PROBLEM TO WORK ON: Using the listing below, report each line holding the string "this".

SUPPLIED DATA:
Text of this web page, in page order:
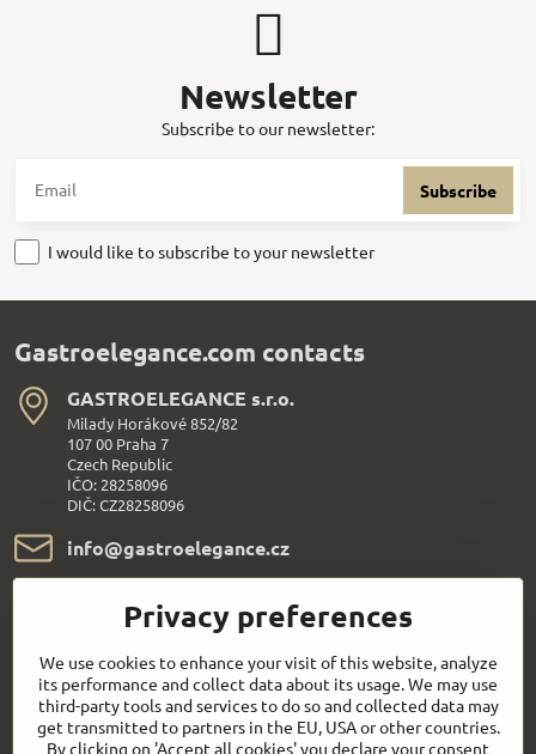
Newsletter
Subscribe to our newsletter:
Subscribe
I would like to subscribe to your newsletter
Gastroelegance.com contacts
GASTROELEGANCE s​.r​.o​.
Milady Horákové 852/82
107 00 Praha 7
Czech Republic
IČO: 28258096
DIČ: CZ28258096
info​@gastroelegance​.cz
+420 720 995 104
Everything About Shopping
Follow us:
Privacy preferences
We use cookies to enhance your visit of this website, analyze
its performance and collect data about its usage. We may use
third-party tools and services to do so and collected data may
get transmitted to partners in the EU, USA or other countries.
By clicking on 'Accept all cookies' you declare your consent

RESULT BELOW:
Text of this web page, in page order:
We use cookies to enhance your visit of this website, analyze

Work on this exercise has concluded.